Nintendo scrambles to stop ‘Super Smash Bros. Ultimate’ leaks, piracy

Super Smash Bros Ultimate
Nintendo

Super Smash Bros. Ultimate doesn’t launch on Nintendo Switch until December 7, but some users are already playing it. Over the holiday weekend, pirated copies of the highly anticipated brawler began popping up online. Videos of the soundtrack, gameplay, and even unannounced modes started to appear on YouTube and Twitch. We will not link to any leaks in this article.

While virtually all games wind up being available on piracy sites shortly before or at launch, Super Smash Bros. Ultimate leaked a full two weeks before its scheduled release date. That’s an unprecedented leak for a Nintendo game, and the studio is understandably none too pleased. According to two YouTubers who uploaded tracks from the soundtrack to their channels, Nintendo issued copyright claims (via Nintendo Insider). Additional copyright claims have also been issued, as most of the video leaks have since been removed.
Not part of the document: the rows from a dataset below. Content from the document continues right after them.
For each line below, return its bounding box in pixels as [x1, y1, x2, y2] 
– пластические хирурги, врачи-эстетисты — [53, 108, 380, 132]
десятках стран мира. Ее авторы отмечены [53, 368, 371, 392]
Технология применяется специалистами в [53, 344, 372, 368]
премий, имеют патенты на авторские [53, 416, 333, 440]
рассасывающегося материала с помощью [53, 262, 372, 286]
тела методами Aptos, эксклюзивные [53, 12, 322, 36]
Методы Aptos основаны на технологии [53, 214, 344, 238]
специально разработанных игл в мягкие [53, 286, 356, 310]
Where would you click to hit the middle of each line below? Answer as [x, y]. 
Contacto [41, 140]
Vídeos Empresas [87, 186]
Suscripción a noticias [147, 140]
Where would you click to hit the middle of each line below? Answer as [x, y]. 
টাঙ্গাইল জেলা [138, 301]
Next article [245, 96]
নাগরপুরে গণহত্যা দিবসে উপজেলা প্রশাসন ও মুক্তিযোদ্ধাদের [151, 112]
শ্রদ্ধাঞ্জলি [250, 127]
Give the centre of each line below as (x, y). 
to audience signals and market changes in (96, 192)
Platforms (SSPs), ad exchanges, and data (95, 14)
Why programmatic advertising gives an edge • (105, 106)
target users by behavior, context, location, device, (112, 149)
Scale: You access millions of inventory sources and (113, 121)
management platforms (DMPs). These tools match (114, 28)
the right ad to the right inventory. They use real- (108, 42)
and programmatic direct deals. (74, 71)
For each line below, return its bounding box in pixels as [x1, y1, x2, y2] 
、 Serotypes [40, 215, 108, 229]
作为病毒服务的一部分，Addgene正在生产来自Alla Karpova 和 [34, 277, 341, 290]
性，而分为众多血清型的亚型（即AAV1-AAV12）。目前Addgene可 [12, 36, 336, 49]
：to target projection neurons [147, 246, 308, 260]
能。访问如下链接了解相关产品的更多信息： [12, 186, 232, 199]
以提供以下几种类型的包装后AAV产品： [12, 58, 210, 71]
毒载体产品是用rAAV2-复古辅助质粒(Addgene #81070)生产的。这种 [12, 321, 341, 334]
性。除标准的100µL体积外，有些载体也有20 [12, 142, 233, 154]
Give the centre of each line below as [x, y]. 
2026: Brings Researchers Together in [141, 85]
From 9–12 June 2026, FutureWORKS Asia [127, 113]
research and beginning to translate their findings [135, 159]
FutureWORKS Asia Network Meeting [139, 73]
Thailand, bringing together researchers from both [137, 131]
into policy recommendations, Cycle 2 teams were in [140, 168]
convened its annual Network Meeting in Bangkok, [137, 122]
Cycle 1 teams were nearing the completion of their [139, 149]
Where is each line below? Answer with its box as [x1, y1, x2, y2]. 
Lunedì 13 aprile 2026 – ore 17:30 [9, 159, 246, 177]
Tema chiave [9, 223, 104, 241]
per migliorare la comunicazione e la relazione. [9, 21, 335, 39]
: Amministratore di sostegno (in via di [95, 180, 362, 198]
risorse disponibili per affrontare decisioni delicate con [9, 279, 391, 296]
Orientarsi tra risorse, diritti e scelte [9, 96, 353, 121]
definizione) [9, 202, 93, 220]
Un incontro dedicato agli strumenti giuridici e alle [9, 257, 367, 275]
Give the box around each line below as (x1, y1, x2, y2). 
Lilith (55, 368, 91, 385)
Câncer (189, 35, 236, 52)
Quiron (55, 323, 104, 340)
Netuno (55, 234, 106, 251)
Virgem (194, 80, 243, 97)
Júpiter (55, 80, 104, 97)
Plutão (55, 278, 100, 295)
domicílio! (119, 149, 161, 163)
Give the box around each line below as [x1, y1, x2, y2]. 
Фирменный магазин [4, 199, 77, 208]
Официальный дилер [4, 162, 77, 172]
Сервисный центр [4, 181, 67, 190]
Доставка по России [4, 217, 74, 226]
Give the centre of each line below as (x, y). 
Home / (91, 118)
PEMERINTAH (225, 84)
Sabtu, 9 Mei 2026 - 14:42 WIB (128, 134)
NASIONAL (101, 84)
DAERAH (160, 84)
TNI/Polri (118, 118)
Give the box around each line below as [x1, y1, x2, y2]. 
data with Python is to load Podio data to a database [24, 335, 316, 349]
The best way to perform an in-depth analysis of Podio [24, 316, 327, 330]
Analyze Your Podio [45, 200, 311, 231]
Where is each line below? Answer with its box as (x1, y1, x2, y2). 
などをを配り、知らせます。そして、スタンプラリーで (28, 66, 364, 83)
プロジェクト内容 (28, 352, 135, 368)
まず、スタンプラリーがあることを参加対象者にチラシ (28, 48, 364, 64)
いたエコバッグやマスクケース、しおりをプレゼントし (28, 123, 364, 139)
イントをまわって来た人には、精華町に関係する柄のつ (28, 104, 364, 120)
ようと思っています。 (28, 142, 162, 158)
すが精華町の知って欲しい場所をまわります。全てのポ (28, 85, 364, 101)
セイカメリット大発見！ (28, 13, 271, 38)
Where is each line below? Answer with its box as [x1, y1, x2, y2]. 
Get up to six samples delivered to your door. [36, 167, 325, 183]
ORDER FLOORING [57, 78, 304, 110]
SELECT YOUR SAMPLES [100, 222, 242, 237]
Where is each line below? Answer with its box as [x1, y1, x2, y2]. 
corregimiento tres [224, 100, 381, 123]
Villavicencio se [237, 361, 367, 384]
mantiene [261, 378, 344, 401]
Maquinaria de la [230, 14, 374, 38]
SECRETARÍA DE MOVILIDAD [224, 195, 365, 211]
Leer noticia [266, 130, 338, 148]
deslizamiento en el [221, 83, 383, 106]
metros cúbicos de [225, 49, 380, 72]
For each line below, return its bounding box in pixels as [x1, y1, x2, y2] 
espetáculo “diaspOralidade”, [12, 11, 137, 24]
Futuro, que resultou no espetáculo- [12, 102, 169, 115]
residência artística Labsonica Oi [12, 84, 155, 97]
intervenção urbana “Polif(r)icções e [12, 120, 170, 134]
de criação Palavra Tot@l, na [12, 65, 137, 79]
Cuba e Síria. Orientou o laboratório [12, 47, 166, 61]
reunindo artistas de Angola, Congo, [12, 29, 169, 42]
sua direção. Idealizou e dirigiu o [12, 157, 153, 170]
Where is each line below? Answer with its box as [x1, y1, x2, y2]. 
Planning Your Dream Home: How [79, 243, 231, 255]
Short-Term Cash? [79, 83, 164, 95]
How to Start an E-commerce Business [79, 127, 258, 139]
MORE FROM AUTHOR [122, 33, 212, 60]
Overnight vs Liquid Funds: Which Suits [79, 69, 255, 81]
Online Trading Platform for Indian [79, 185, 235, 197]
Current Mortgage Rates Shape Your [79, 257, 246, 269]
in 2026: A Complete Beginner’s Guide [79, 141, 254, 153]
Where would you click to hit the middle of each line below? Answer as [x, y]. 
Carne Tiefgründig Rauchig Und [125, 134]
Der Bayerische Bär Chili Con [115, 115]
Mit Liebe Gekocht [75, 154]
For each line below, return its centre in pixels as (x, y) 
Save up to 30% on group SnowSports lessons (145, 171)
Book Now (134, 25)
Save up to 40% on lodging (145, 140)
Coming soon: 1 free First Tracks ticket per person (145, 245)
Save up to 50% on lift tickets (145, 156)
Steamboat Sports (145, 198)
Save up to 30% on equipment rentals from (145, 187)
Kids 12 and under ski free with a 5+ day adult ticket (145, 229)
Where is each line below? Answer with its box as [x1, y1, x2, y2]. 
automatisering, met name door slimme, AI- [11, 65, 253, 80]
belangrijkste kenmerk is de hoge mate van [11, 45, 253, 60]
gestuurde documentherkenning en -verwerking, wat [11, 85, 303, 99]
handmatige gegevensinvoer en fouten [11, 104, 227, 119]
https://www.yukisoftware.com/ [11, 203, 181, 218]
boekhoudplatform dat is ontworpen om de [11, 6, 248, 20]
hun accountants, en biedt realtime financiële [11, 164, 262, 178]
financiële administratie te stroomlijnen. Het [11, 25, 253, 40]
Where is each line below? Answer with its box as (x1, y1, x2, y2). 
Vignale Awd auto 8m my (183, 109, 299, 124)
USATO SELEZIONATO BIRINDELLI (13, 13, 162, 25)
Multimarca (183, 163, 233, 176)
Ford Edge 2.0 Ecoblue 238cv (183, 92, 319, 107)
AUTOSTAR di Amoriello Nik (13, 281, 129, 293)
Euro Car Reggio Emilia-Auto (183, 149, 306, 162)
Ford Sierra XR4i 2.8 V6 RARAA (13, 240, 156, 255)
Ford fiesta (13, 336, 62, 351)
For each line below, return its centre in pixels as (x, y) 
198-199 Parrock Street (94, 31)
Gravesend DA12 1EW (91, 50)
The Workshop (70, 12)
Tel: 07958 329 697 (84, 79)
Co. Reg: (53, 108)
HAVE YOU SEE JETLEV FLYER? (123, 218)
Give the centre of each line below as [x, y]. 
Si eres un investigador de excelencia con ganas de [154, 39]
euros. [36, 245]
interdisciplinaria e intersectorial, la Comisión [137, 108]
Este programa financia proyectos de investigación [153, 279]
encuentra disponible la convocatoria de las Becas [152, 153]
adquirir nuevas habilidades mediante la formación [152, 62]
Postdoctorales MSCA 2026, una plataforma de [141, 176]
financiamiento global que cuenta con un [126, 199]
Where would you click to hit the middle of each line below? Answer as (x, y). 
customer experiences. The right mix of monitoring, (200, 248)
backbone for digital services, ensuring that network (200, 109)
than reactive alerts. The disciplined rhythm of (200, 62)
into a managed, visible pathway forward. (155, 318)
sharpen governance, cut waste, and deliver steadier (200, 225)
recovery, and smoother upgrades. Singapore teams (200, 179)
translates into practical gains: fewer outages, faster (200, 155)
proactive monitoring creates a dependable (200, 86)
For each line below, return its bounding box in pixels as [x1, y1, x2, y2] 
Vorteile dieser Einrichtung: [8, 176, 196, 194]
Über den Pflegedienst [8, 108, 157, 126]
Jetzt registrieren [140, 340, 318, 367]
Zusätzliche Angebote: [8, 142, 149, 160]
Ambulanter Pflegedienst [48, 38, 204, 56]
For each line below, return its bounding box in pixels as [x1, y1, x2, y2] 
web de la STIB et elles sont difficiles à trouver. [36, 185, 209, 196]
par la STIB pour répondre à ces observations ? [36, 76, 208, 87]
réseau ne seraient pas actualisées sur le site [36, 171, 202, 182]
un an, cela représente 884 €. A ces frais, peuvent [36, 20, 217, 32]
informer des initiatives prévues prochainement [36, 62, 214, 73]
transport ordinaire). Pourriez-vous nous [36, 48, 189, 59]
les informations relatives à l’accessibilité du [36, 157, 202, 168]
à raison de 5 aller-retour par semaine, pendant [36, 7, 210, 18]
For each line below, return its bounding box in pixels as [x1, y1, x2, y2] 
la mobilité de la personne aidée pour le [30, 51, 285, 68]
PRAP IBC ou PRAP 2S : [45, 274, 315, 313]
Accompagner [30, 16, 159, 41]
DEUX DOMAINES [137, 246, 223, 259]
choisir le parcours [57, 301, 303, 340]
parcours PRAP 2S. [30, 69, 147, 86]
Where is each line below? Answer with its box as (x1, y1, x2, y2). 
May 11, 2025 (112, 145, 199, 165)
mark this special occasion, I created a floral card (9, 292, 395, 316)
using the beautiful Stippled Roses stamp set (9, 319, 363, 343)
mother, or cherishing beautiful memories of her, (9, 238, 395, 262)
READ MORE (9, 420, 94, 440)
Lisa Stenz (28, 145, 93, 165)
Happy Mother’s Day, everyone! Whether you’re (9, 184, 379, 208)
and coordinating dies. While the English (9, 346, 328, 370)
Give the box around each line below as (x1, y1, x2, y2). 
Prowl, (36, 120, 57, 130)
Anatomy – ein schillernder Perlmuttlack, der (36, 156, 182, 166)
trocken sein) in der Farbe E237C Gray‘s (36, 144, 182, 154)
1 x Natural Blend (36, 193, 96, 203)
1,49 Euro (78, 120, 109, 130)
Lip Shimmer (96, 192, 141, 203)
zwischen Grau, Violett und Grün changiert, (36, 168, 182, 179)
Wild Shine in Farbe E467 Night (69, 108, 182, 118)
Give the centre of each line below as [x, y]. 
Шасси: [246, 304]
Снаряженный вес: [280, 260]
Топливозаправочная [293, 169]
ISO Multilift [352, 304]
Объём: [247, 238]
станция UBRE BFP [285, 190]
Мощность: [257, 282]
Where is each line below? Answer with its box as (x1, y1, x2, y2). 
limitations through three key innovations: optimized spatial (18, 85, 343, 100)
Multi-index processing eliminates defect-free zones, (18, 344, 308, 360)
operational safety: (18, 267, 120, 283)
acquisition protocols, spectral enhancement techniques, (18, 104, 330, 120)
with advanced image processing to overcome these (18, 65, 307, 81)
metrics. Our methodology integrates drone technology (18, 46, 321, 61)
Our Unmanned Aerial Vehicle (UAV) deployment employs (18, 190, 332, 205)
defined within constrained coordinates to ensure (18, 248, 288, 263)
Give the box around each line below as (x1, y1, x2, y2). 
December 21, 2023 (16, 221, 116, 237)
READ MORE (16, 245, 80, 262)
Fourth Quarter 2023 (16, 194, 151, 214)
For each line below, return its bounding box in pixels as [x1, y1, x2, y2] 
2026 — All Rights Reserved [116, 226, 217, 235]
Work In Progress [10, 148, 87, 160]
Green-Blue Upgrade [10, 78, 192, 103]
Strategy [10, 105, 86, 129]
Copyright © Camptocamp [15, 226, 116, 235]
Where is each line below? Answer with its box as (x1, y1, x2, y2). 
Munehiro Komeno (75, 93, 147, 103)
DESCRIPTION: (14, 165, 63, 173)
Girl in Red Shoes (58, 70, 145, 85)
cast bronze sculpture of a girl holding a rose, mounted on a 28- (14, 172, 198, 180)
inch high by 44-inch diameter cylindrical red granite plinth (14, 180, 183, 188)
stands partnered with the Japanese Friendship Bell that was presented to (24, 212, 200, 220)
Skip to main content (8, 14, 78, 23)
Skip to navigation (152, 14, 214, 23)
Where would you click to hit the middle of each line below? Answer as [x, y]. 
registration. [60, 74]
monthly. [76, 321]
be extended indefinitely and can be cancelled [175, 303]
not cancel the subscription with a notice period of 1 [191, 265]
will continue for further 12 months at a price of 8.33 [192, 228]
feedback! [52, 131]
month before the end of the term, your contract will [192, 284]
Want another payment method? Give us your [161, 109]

To make matters worse, dataminers have predictably rummaged through the game’s files to uncover a bunch of details that haven’t been announced. These details, which you can find pretty easily if you so choose, include huge spoilers about the new single-player Spirits mode, fighter unlock prerequisites, and plenty more.

According to a report by Motherboard, the Switch piracy community believes the successful attempts at pirating Smash came from a physical copy of the game obtained in Mexico. How someone managed to secure a copy of the game this early remains unclear. Other attempts at pirating Smash have resulted in Switch consoles becoming inoperable, commonly known as “bricking.”

The original leaks appear to have come from WarezNX, a Switch piracy group that uses Discord to communicate. JJB, the group’s administrator, told Motherboard that they didn’t believe the game should have been leaked so early to the public.

Nintendo has yet to release a statement about the leaks or pirated copies, but given Nintendo’s well-known stance on the issue, it wouldn’t be surprising to see Nintendo go further than just handing out copyright claims. Earlier this month, a federal judge awarded Nintendo $12 million in a lawsuit against the owner of two ROM sites that hosted classic Nintendo games.

If you’re anxiously awaiting Super Smash Bros. Ultimate, we recommend staying away from Reddit threads, YouTube, and Twitch until launch. Now that pirated copies are out there, it’s likely that more leaks will come.

Super Smash Bros. Ultimate launches on December 7, and based on our preview earlier this year, it will be worth the wait.